藤田 ありがとうございます。日本には約4,000社の上場企業があるため、一から応援したい投資先を探すのは難しい。
「Funds」はまだプラットフォームが小さいこともありますが、借入を予定している企業の特徴を見て選ぶだけです。個人投資家が「Funds」を見て、初めて知った企業の株に投資するケースも多々あります。
 そのなかには、非常に良い会社だけれど、株式市場では光が当たりにくい企業もある。「Funds」では、そういった企業を個人投資家の方にレコメンドするような役割も、一定できていると思っています。
──応援したい企業を探しやすく、シンプルにマッチングすることで成長支援ができているのですね。
藤田 はい。また、お預かりした資金を、直接企業にお届けしているため、個人が企業の事業成長に確実に貢献できます。これも株式投資とは異なる点です。
──株式投資でも直接企業に資金を届けているのではないのでしょうか?
藤田 個人が証券会社を通じて購入している株式は、既に市場に出回っているものです。つまり、証券会社が買い手と売り手をマッチングして、株式を購入したお金はその株を売った方に届きます。資金は直接企業に届いているわけではありません。
 もちろん、個別株を買うことでその企業の株価が上がり、結果的に企業が資金調達しやすくなるなどの間接的な効果はありますが。

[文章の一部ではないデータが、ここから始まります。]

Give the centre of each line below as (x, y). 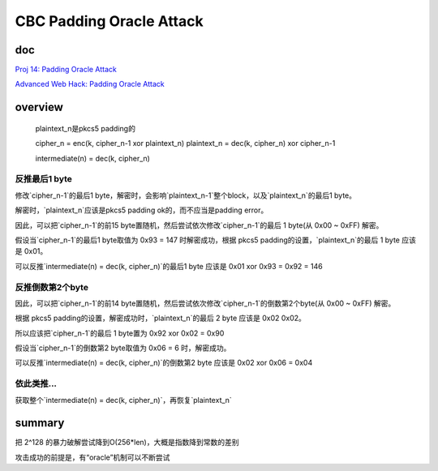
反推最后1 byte (44, 179)
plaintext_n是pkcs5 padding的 (85, 128)
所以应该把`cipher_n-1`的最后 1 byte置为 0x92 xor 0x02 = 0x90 (120, 333)
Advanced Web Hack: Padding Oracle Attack (90, 84)
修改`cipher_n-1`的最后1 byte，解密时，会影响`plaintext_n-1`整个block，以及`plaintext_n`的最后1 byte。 (186, 195)
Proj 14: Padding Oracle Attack (66, 70)
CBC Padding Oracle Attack (109, 21)
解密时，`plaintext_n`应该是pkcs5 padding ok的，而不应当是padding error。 (142, 210)

 そのため、借入側の企業にとっても「Funds」は資金調達の新しい手段の一つになり得るんです。

イノベーションを起こすパートナー

──上場企業であれば、銀行融資や新規株式発行など、成長資金を得る手段がいくつもあります。なぜ「Funds」から借入をする必要があるのでしょうか。

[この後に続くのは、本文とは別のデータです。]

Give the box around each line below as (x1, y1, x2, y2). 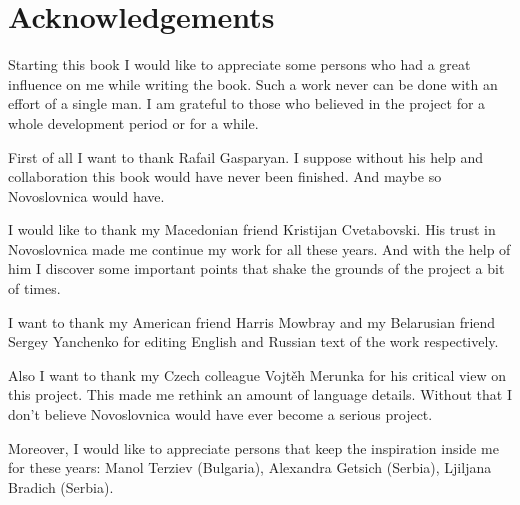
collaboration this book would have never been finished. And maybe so (8, 166, 442, 187)
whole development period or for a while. (8, 112, 259, 133)
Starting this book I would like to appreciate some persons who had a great (8, 54, 471, 75)
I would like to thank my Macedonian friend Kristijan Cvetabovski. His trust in (8, 219, 496, 240)
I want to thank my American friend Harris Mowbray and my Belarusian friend (8, 311, 496, 332)
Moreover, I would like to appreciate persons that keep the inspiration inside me (8, 437, 499, 458)
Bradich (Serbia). (8, 476, 114, 497)
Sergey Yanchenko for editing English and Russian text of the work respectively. (8, 331, 499, 352)

藤田 上場企業であっても、成長のための資金が借りづらいケースがあります。上場企業が資金を調達する手段は主に二つ。
 一つが銀行融資です。
 ただ銀行融資で借りられるお金も、元はといえば個人の預金。大事な預金を融資するにあたって、銀行は使い道に厳格な基準を設けています。

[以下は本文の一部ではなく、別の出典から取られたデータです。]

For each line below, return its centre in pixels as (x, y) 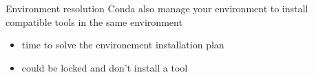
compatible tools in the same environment (94, 21)
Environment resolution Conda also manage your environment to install (157, 8)
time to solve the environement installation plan (123, 45)
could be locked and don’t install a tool (105, 67)

 企業運営のための資金は借りやすくても、新規事業やM&A、海外進出など、過去の収益実績のない“成長資金”に関しては、十分に借りられない場合があります。
 またもう一つはエクイティとよばれる新規株式の発行です。
 ただ株価があまり高くない状態では、新株を発行しようにも大きな金額は集めづらい。また、既存株主などのダイリューション(※5)も懸念されるため、簡単にできる新規調達手段ではありません。
※5 既存株主の持ち株比率が低下すること。株価が下がり売却される。既存株主の企業への決定権が弱まるなどの影響が出る。
 そのような事情から成長投資ができず、上場までは急成長を続けていたスタートアップ企業でも、上場後に成長スピードが落ちてしまうことがあります。
琴坂 まさに、上場の前はVC(ベンチャーキャピタル)などから潤沢に資金調達ができたものの、上場後の資金調達に苦労しているスタートアップの声はよく耳にしますね。
 そもそも、本来の意味でのスタートアップは、まだ誰も解決していない社会課題に対して、そこに起業家がビジネスとしての可能性を見出し、勝ち目があるとは言いきれない中でも、挑戦をするものです。
 つまり収益実績がないところに切り込み、非連続的成長を目指す。そこにはリスクが介在しますし、成功は約束されていません。
 世界を変えようとしているスタートアップにとって上場は通過点にすぎない。上場してもこの挑戦を続けていきたいと考えている。
 特に上場後も急成長を続けている企業であればあるほど、成長の種をいくつも抱えている。資金があればもっと挑戦できる。
 そのため銀行融資や新株発行以外の、資金調達手段があることは非常にありがたい。
 実際に私が社外取締役を務めているスタートアップ2社も、資金調達の選択肢の一つとして「Funds」を利用しています。
──どのような目的で利用されているのですか?
琴坂 借入の目的は二つあります。一つは事業刷新、成長のための余裕資金。もう一つは事業そのものを成長させるための資金です。
 例えば、累計7億5000万円を調達したユーグレナは前者にあたります。ユーグレナは藻の一種であるミドリムシを食品や飲料、化粧品に活用することで、注目されている企業です。
 またサステナビリティを強く意識しており、ミドリムシからバイオ燃料を製造する研究開発にも取り組んでいます。
 非常に時間軸の長い研究開発であり、収益実績の観点から銀行融資が受けづらい部分です。また高い事業目標もある。
 そこで「Funds」を利用させてもらい、ヘルスケア事業、バイオ燃料事業、その他の事業の機動力を上げ、より積極的に展開し、同社の掲げる「Sustainability」が当たり前となる世界を目指しています。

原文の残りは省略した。